Gespenster am Fenster von Detlef Thiel
Ja, gewiß doch wohl ist heute
die Zeit der Rekorde (sogar hat daraufhin jemand sein Töchterchen ,Rekordula’
genannt). Schon vermerkt der Kanal es übel, wenn ihn nicht täglich einer
zwischen die Blitzbeine nimmt. Immerfort übertrifft einer den Andern im Tanzen,
Radeln, Auteln, Flettnern, Fliegen usw. Redaktionsastrologen sorgen redlich
dafür, daß die Zeitungen die Berichte noch vor den Geschehnissen bringen.
Kopfhörer und weinerliche Lauthörer für Sterbende sind bereits erfunden.
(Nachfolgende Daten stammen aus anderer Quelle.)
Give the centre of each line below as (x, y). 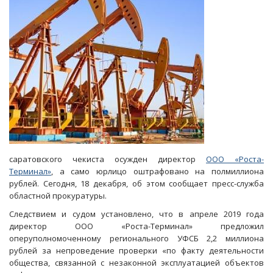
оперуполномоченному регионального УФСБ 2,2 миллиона (136, 238)
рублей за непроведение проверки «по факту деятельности (136, 250)
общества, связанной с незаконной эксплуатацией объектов (136, 263)
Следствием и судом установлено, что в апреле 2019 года (136, 214)
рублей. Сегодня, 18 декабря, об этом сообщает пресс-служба (136, 183)
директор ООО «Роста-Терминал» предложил (136, 226)
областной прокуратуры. (58, 196)
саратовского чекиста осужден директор (108, 159)
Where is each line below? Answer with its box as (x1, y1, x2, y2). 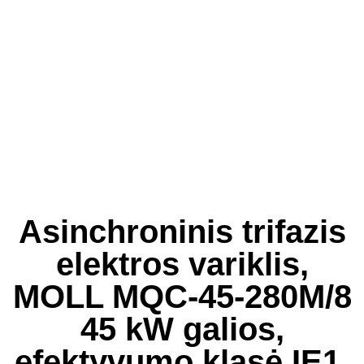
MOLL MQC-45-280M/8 (12, 279, 352, 314)
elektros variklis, (55, 246, 309, 282)
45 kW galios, (80, 311, 284, 347)
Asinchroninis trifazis (18, 214, 346, 249)
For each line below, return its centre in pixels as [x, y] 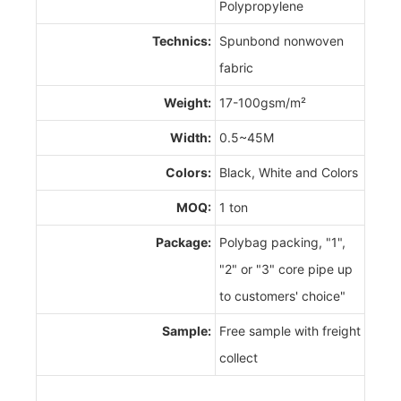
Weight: [188, 102]
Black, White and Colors [289, 172]
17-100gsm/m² [263, 102]
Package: [183, 242]
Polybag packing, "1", [282, 242]
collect [239, 357]
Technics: [182, 40]
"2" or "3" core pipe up [286, 269]
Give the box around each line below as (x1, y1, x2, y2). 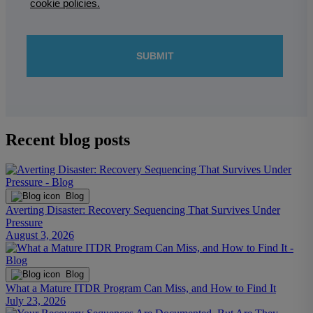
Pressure (6, 216, 43, 228)
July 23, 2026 (6, 294, 66, 307)
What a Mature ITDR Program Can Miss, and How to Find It (6, 282, 276, 294)
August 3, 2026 (6, 228, 74, 241)
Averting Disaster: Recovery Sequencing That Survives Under (6, 203, 280, 216)
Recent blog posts (6, 130, 130, 149)
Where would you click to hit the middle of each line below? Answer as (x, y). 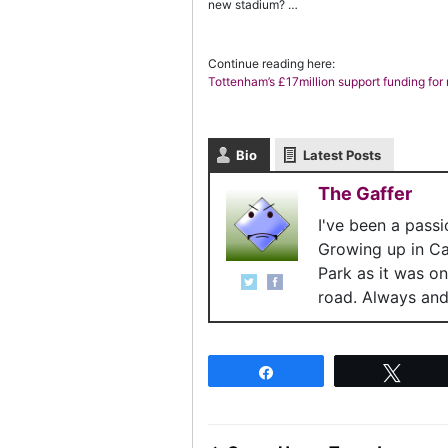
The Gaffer (365, 193)
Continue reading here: (271, 63)
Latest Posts (342, 155)
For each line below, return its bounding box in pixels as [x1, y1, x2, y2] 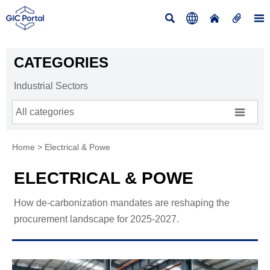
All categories [16, 106, 74, 117]
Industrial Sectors [13, 80, 88, 91]
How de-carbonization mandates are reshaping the [13, 197, 230, 208]
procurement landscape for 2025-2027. [13, 213, 179, 224]
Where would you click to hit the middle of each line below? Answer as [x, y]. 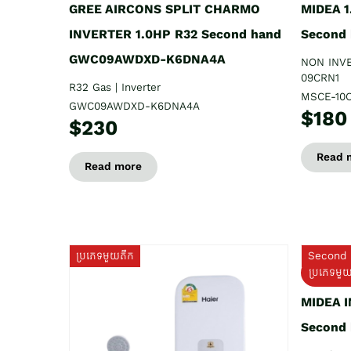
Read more [113, 166]
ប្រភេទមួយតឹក [105, 255]
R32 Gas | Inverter [115, 87]
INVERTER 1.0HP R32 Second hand [175, 34]
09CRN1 [320, 78]
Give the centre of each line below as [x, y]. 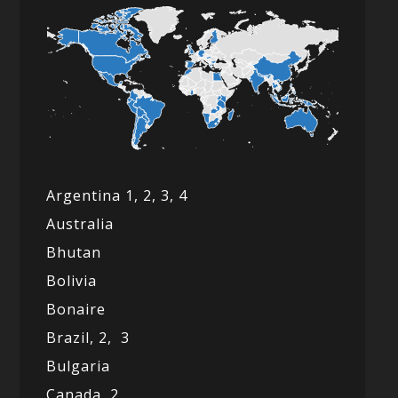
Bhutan [74, 253]
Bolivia [72, 281]
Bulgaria [79, 366]
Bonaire [76, 310]
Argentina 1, [95, 196]
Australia [80, 224]
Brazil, [73, 338]
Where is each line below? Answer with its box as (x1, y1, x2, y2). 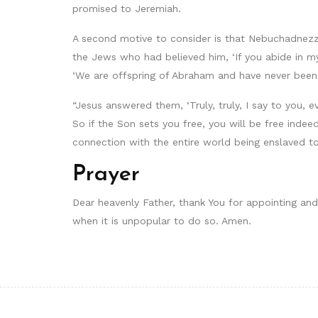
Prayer (72, 163, 140, 187)
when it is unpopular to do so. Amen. (72, 215, 251, 227)
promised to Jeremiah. (72, 3, 181, 15)
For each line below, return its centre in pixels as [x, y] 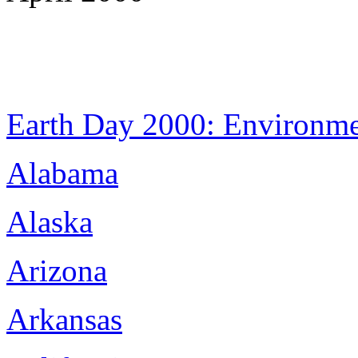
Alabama [62, 173]
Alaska [50, 222]
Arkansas [64, 319]
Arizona [57, 270]
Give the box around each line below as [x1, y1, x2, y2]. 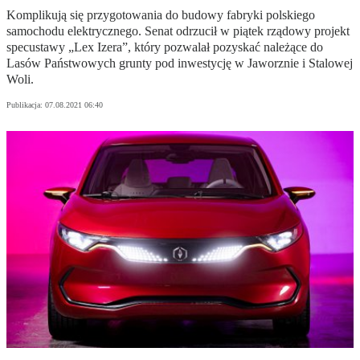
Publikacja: [6, 100, 45, 110]
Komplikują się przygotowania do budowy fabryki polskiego [6, 8, 315, 22]
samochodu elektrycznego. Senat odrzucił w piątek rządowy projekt [6, 24, 350, 39]
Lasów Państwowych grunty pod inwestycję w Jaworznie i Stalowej [6, 56, 353, 71]
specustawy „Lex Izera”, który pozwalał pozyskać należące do [6, 40, 323, 55]
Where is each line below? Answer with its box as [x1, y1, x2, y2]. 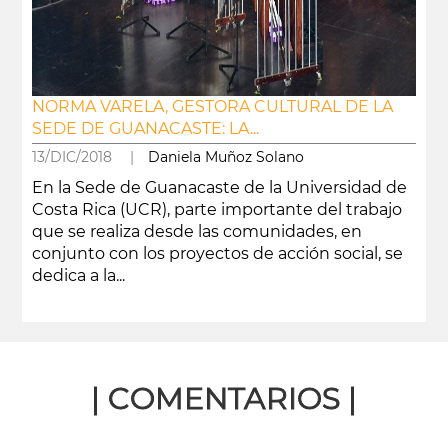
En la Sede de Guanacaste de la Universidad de [31, 178, 407, 197]
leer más [21, 301, 90, 320]
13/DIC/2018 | [31, 148, 148, 166]
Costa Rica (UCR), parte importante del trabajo [31, 200, 402, 219]
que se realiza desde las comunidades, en [31, 222, 362, 241]
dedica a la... [31, 266, 125, 285]
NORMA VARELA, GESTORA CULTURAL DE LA [31, 97, 393, 116]
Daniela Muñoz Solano [147, 148, 304, 166]
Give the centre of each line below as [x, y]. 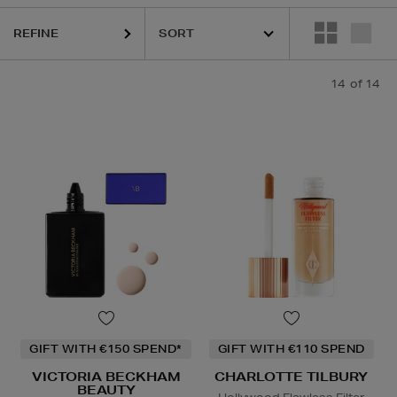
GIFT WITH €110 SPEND [291, 349]
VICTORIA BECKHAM [106, 377]
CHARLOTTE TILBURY [291, 377]
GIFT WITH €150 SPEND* [106, 349]
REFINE [36, 33]
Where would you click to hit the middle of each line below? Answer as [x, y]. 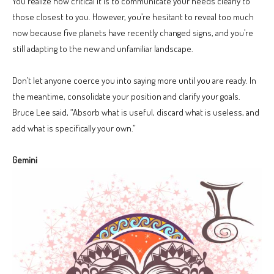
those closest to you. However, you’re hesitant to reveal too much [133, 17]
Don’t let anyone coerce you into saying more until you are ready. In [134, 80]
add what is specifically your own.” [74, 128]
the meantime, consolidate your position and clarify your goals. [126, 96]
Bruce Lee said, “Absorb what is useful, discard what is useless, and [136, 112]
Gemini [25, 160]
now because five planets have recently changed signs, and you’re [133, 32]
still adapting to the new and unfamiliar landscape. [103, 48]
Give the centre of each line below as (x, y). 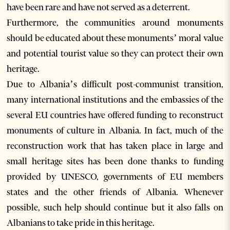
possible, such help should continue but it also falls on (115, 208)
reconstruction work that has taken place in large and (115, 146)
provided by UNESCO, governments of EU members (115, 177)
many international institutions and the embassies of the (115, 100)
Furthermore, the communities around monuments (115, 23)
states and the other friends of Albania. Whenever (115, 192)
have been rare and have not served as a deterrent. (99, 7)
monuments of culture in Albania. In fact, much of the (115, 131)
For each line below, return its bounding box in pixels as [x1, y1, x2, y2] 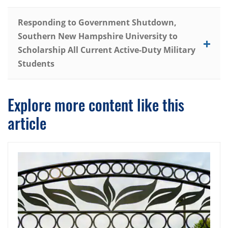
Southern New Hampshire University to [18, 31, 178, 42]
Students [18, 58, 54, 70]
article [8, 111, 46, 135]
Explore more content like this [8, 93, 184, 117]
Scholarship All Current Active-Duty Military [18, 44, 195, 56]
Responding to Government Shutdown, [18, 17, 177, 28]
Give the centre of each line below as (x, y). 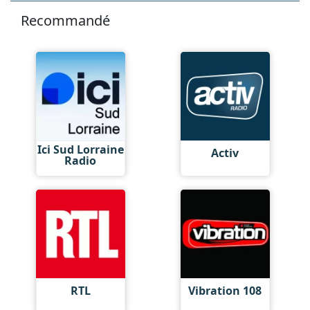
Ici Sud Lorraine (80, 149)
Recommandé (65, 20)
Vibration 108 (225, 291)
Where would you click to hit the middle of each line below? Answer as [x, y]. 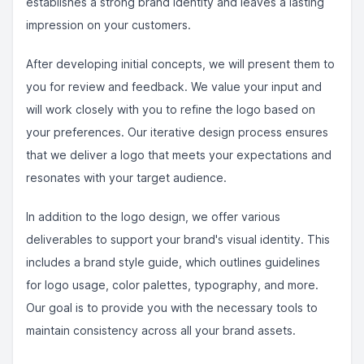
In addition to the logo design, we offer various [153, 217]
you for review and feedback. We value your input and [174, 87]
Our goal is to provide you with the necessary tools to [172, 308]
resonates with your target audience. [126, 178]
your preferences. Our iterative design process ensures [177, 132]
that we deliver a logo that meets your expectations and [179, 155]
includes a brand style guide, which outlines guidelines [173, 262]
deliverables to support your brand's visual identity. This [178, 239]
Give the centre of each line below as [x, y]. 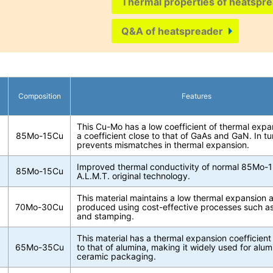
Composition [39, 96]
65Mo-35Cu [39, 247]
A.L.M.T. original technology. [134, 175]
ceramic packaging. [117, 256]
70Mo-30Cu [40, 207]
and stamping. [106, 216]
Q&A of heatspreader [172, 31]
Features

Thomas
Mann schlug neulich in der Preußischen Dichterakademie den Aussender für letzte
Worte großer Männer vor. An Abgesetztheit überbietet ein Fürst den andern. Der
allerrascheste Weltumflieger scheint sich nicht mehr vom Fleck zu bewegen, weil
sein Flugzeug im Bruchteil einer Sekunde um die Erdkugel zuckt. Werdende Mütter
wetteifern, die langweiligen neun Monate zwischen Erzeugung und Geburt bis auf
den schäbigsten Rest zu komprimieren. Man munkelt von einem Wettrennen, wobei
Nurmi den Dr. P. durch Trick erledigte: in optisch ihn nullender feldgrauer
Papierhülle stand er von vornherein am Ziel; in Gestalt einer Wachspuppe, die
beim Knallsignal explodierte, am Start; zugleich zerriß er jene Hülle – am
Beginn im Gewinn. P.s Wut war so ohnmächtig, daß er seitdem psychopathisch
hinkt und seine Villa ,Schneckenhaus’ nennt. – Verzeihung, daß ich erst jetzt
den erlauchten Namen Albert Einsteins in meinen unwürdigen Mund zu nehmen wage.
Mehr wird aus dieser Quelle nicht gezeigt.